*** Opening of Data shown ***

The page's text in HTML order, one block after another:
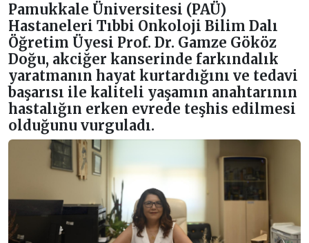
Pamukkale Üniversitesi (PAÜ)
Hastaneleri Tıbbi Onkoloji Bilim Dalı
Öğretim Üyesi Prof. Dr. Gamze Gököz
Doğu, akciğer kanserinde farkındalık
yaratmanın hayat kurtardığını ve tedavi
başarısı ile kaliteli yaşamın anahtarının
hastalığın erken evrede teşhis edilmesi
olduğunu vurguladı.
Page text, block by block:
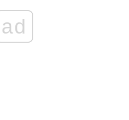
ad
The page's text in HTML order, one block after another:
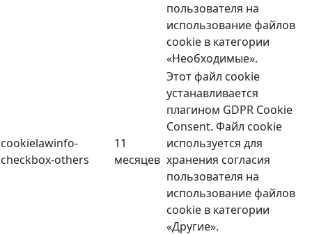
пользователя на
использование файлов
cookie в категории
«Необходимые».
cookielawinfo-
checkbox-others
11
месяцев
Этот файл cookie
устанавливается
плагином GDPR Cookie
Consent. Файл cookie
используется для
хранения согласия
пользователя на
использование файлов
cookie в категории
«Другие».
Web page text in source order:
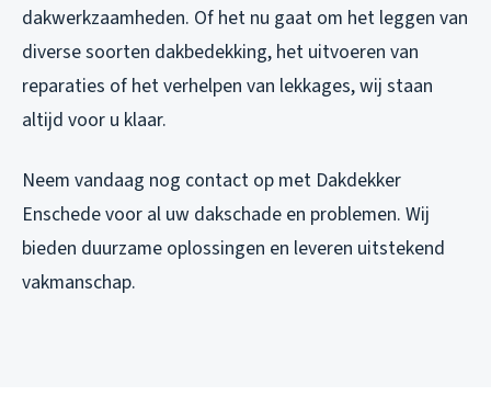
dakwerkzaamheden. Of het nu gaat om het leggen van
diverse soorten dakbedekking, het uitvoeren van
reparaties of het verhelpen van lekkages, wij staan
altijd voor u klaar.
Neem vandaag nog contact op met Dakdekker
Enschede voor al uw dakschade en problemen. Wij
bieden duurzame oplossingen en leveren uitstekend
vakmanschap.
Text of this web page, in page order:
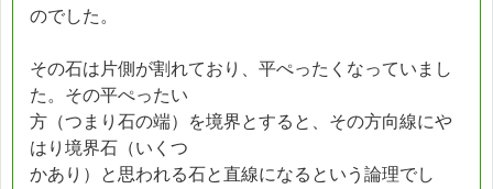
のでした。
その石は片側が割れており、平ぺったくなっていまし
た。その平ぺったい
方（つまり石の端）を境界とすると、その方向線にや
はり境界石（いくつ
かあり）と思われる石と直線になるという論理でし
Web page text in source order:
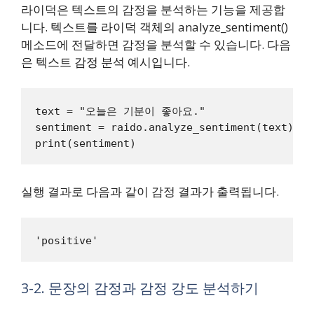
라이덕은 텍스트의 감정을 분석하는 기능을 제공합
니다. 텍스트를 라이덕 객체의 analyze_sentiment()
메소드에 전달하면 감정을 분석할 수 있습니다. 다음
은 텍스트 감정 분석 예시입니다.
text = "오늘은 기분이 좋아요."
sentiment = raido.analyze_sentiment(text)
실행 결과로 다음과 같이 감정 결과가 출력됩니다.
3-2. 문장의 감정과 감정 강도 분석하기
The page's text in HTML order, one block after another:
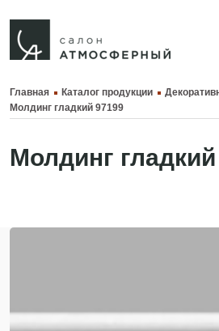
Главная Каталог продукции
Молдинг гладкий 97199
Молдинг
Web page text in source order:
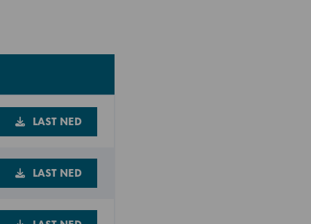
LAST NED
LAST NED
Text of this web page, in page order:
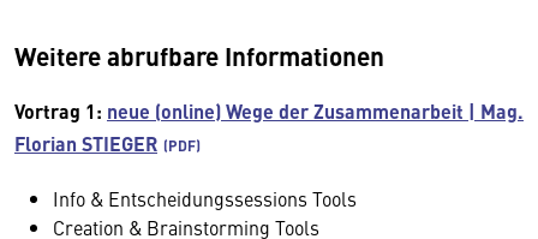
Weitere abrufbare Informationen
Vortrag 1: neue (online) Wege der Zusammenarbeit | Mag.
Florian STIEGER
Info & Entscheidungssessions Tools
Creation & Brainstorming Tools
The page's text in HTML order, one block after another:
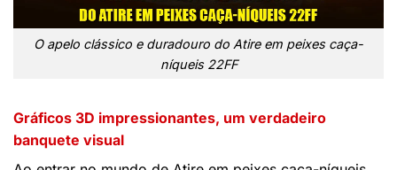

*** Close of Data shown ***

* [Assignment]:
Retype each entry exactly as it appears, excluding any image.

* [Answer area]:
The page's text in HTML order, one block after another:
Pamukkale Üniversitesi (PAÜ)
Hastaneleri Tıbbi Onkoloji Bilim Dalı
Öğretim Üyesi Prof. Dr. Gamze Gököz
Doğu, akciğer kanserinde farkındalık
yaratmanın hayat kurtardığını ve tedavi
başarısı ile kaliteli yaşamın anahtarının
hastalığın erken evrede teşhis edilmesi
olduğunu vurguladı.
Page text, block by block:
ad
The page's text in HTML order, one block after another:
пользователя на
использование файлов
cookie в категории
«Необходимые».
cookielawinfo-
checkbox-others
11
месяцев
Этот файл cookie
устанавливается
плагином GDPR Cookie
Consent. Файл cookie
используется для
хранения согласия
пользователя на
использование файлов
cookie в категории
«Другие».
Web page text in source order:
dakwerkzaamheden. Of het nu gaat om het leggen van
diverse soorten dakbedekking, het uitvoeren van
reparaties of het verhelpen van lekkages, wij staan
altijd voor u klaar.
Neem vandaag nog contact op met Dakdekker
Enschede voor al uw dakschade en problemen. Wij
bieden duurzame oplossingen en leveren uitstekend
vakmanschap.
Text of this web page, in page order:
のでした。
その石は片側が割れており、平ぺったくなっていまし
た。その平ぺったい
方（つまり石の端）を境界とすると、その方向線にや
はり境界石（いくつ
かあり）と思われる石と直線になるという論理でし
Web page text in source order:
라이덕은 텍스트의 감정을 분석하는 기능을 제공합
니다. 텍스트를 라이덕 객체의 analyze_sentiment()
메소드에 전달하면 감정을 분석할 수 있습니다. 다음
은 텍스트 감정 분석 예시입니다.
text = "오늘은 기분이 좋아요."
sentiment = raido.analyze_sentiment(text)
실행 결과로 다음과 같이 감정 결과가 출력됩니다.
3-2. 문장의 감정과 감정 강도 분석하기
The page's text in HTML order, one block after another:
Главная Каталог продукции
Молдинг гладкий 97199
Молдинг
Web page text in source order:
LAST NED
LAST NED
Text of this web page, in page order:
Weitere abrufbare Informationen
Vortrag 1: neue (online) Wege der Zusammenarbeit | Mag.
Florian STIEGER
Info & Entscheidungssessions Tools
Creation & Brainstorming Tools
The page's text in HTML order, one block after another:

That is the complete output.